Ten tools are available to the agent:

Tool Purpose
elfmem_setup Bootstrap agent identity (run once)
elfmem_remember Store knowledge for future retrieval
elfmem_recall Retrieve relevant knowledge, rendered for prompt injection
elfmem_outcome Signal how well recalled knowledge helped
elfmem_dream Deep consolidation (embed, dedup, build graph)
elfmem_curate Archive decayed blocks, prune weak edges
elfmem_status Memory health snapshot
elfmem_connect Create or strengthen an edge between two blocks
elfmem_disconnect Remove an edge between two blocks
elfmem_guide Runtime documentation for any tool

Sessions and consolidation are managed automatically.

CLI — for shell access

# One-time project setup (detects project root, writes .elfmem/config.yaml)
elfmem init

# Check discovery paths and health
elfmem doctor

# Daily operations (no --db needed after init)
elfmem remember "User prefers dark mode" --tags ui,preference
elfmem recall "code style preferences" --json
elfmem status
elfmem guide recall

Python library — for full control

See the code example at the top of this file, and the Custom Agents section below.


Installation

uv add elfmem                   # Python library only
uv add 'elfmem[cli]'            # + CLI commands
uv add 'elfmem[tools]'          # + CLI + MCP server (recommended)
uv add 'elfmem[viz]'            # + interactive visualization dashboard

Or with pip:

pip install elfmem
pip install 'elfmem[tools]'

Requires Python 3.11+. Set your API keys:

export ANTHROPIC_API_KEY=sk-ant-...   # for Claude (LLM, default)
export OPENAI_API_KEY=sk-...          # for embeddings (text-embedding-3-small, default)

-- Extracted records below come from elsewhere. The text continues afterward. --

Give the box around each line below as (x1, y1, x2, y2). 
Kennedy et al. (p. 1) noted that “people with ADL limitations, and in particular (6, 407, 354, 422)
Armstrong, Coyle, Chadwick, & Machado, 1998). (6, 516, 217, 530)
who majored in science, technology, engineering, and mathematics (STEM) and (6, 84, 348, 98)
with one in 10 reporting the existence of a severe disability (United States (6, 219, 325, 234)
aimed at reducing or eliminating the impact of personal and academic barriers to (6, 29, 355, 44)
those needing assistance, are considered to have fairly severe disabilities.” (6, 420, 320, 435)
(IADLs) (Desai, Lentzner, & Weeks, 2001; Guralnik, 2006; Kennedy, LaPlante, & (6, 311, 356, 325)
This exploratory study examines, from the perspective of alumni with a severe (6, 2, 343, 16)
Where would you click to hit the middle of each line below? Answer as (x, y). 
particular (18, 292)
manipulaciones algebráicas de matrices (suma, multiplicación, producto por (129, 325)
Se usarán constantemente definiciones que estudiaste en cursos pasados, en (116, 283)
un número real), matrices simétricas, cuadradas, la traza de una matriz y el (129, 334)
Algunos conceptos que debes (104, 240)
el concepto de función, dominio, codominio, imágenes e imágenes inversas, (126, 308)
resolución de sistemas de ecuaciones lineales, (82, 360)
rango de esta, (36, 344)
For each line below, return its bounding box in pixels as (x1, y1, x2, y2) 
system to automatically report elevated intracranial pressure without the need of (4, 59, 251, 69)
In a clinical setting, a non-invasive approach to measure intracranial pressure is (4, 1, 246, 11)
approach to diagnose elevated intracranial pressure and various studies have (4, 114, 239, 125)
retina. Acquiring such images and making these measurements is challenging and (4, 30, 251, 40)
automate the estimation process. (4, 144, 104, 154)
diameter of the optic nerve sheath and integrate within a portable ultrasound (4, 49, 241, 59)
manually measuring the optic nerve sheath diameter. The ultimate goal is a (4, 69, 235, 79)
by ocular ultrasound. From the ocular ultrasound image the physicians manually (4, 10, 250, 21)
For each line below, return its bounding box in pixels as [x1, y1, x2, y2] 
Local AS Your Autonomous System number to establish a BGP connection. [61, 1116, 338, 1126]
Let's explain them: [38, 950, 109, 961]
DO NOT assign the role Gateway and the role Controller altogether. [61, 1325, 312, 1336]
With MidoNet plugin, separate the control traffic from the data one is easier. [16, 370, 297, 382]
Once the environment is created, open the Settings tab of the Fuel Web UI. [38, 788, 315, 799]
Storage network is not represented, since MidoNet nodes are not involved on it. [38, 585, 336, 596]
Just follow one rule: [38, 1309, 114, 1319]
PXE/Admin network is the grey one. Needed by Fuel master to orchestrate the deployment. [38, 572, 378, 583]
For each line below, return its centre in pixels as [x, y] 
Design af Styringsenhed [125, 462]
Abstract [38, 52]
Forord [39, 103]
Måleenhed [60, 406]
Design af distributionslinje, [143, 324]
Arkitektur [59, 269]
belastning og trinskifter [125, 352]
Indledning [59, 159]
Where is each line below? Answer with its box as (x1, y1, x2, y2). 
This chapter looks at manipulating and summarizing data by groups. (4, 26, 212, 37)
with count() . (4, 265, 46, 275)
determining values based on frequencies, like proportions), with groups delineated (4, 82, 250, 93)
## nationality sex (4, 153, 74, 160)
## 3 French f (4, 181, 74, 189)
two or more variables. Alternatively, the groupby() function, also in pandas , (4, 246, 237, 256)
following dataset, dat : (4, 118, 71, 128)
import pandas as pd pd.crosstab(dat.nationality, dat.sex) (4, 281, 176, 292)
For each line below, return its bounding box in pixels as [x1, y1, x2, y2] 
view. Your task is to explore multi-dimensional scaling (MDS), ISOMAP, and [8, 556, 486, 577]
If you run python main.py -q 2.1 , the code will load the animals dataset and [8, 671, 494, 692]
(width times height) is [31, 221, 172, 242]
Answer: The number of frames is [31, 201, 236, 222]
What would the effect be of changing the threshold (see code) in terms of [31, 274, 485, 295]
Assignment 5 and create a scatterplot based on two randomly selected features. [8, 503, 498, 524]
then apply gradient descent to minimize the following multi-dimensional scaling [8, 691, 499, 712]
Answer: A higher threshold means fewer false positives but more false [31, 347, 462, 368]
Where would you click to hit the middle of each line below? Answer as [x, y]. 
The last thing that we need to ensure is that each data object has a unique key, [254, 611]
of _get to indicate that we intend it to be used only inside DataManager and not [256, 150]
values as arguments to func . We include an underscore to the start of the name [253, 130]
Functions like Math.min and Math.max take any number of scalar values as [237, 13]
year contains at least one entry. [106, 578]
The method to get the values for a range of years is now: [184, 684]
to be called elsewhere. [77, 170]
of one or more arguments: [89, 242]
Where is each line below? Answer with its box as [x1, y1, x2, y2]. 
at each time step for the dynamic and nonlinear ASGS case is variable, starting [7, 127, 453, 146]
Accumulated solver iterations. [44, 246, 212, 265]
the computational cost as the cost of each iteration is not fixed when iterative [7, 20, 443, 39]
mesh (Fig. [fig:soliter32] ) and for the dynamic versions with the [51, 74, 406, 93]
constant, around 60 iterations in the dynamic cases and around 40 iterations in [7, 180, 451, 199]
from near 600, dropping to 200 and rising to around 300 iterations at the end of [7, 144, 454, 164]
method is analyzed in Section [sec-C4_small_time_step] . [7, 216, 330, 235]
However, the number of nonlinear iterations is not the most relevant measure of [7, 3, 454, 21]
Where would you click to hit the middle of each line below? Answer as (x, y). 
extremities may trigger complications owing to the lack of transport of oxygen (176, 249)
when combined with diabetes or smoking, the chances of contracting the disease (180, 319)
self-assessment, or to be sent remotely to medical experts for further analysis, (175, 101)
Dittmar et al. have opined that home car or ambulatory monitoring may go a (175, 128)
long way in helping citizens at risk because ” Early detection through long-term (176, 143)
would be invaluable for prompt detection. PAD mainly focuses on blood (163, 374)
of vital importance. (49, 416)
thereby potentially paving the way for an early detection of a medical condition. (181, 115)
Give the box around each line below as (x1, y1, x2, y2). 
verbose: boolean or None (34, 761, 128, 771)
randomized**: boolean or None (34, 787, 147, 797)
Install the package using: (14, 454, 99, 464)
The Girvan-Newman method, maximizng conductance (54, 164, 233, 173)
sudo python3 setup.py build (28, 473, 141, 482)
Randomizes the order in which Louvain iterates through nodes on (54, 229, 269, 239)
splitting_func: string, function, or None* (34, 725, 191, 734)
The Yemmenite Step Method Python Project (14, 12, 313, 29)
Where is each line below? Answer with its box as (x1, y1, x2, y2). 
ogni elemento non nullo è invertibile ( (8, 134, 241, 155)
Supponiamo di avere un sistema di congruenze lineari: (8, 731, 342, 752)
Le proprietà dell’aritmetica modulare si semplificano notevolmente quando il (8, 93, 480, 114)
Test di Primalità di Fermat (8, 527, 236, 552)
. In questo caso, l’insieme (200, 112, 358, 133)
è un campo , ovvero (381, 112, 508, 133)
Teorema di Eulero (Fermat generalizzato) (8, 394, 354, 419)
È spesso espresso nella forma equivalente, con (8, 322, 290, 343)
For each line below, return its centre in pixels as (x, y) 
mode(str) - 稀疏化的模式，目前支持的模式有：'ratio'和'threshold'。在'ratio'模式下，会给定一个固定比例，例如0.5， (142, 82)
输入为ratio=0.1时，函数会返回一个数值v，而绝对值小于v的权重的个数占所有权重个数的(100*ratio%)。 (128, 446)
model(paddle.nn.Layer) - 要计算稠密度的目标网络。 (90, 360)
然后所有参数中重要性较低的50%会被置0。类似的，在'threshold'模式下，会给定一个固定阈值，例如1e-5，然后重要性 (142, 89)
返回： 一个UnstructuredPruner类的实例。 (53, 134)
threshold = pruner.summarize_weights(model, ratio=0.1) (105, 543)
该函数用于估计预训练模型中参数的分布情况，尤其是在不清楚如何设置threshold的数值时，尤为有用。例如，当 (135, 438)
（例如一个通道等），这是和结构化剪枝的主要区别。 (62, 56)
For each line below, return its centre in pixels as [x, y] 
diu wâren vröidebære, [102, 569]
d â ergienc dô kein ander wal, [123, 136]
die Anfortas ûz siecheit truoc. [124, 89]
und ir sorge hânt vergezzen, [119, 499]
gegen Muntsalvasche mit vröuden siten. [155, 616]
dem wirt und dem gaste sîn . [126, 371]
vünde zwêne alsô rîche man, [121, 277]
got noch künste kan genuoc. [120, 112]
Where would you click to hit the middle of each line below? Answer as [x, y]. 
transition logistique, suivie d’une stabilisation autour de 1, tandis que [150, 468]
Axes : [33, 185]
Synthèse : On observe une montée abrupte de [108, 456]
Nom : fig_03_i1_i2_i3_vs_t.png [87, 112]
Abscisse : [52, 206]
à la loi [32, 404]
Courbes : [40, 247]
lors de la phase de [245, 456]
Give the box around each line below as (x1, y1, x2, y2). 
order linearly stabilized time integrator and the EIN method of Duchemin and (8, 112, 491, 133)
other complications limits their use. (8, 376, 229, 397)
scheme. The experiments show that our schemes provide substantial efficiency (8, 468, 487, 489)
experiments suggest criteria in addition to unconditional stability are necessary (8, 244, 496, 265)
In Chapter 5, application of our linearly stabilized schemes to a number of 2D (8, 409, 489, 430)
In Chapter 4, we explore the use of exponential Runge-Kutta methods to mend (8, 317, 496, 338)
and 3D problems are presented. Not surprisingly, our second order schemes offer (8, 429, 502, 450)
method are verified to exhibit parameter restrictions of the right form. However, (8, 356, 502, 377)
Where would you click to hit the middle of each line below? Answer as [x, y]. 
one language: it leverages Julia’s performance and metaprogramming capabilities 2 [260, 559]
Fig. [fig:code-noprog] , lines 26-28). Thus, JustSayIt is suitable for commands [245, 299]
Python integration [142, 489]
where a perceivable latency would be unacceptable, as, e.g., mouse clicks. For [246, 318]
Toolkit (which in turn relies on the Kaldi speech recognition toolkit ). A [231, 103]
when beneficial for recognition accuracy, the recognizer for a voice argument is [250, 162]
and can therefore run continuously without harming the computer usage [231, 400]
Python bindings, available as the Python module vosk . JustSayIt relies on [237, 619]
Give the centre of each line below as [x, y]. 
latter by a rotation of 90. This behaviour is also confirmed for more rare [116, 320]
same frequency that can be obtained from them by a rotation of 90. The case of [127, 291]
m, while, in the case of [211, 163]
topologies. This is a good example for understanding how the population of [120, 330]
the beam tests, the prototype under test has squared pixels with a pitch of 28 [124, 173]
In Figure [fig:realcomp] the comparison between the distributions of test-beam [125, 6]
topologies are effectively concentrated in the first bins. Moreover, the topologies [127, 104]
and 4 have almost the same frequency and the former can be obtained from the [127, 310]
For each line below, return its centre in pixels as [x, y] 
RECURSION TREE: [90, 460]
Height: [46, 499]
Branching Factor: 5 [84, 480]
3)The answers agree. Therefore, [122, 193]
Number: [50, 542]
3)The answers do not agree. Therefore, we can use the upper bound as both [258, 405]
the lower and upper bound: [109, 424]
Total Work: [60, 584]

Both are needed for the default setup. See Local models for a key-free Ollama alternative.


Project Setup

elfmem init makes the CLI project-aware. Run it once in any project directory.

cd ~/projects/my-agent
elfmem init

What it does:

  1. Detects your project root (walks up to find .git, pyproject.toml, etc.)
  2. Infers your project name from pyproject.toml or package.json
  3. Creates .elfmem/config.yaml with a project: section
  4. Creates a database at ~/.elfmem/databases/{project-name}.db (outside the repo — never committed)
  5. Writes an elfmem section into CLAUDE.md / AGENTS.md (or creates CLAUDE.md)
  6. Prints the MCP JSON snippet to paste into .claude.json

After init, every elfmem command in that directory tree discovers the config automatically — no --db or --config flags needed.

Discovery chain

All commands resolve config and database through the same chain:

Priority Config Database
1 --config PATH flag --db PATH flag
2 ELFMEM_CONFIG env var ELFMEM_DB env var
3 .elfmem/config.yaml (walk up from cwd) project.db in discovered config
4 ~/.elfmem/config.yaml ~/.elfmem/agent.db (global fallback)

Init options

elfmem init                              # project-local (recommended)
elfmem init --global                     # write to ~/.elfmem/config.yaml instead
elfmem init --no-docs                    # skip CLAUDE.md / AGENTS.md update
elfmem init --docs-file CONTRIBUTING.md  # write section to a different file
elfmem init --force                      # overwrite existing config

Doctor

elfmem doctor shows you exactly which files were discovered and why:

elfmem doctor

Config:   /path/to/.elfmem/config.yaml  [project-local (.elfmem/config.yaml)]
Database: /Users/you/.elfmem/databases/my-agent.db  [project.db in config]
Project:  my-agent

Agent doc: CLAUDE.md  ✓ elfmem section found
MCP config: .claude.json  ✓ elfmem entry found

How It Works

Three rhythms

Every design decision maps to one of three rhythms:

learn()    →  Heartbeat.  Milliseconds. No API calls. Content-hash dedup.
dream()    →  Breathing.  Seconds.      LLM-powered: embed, dedup, contradiction, graph.
curate()   →  Sleep.      Minutes.      Archive decayed, prune weak edges, reinforce top-K.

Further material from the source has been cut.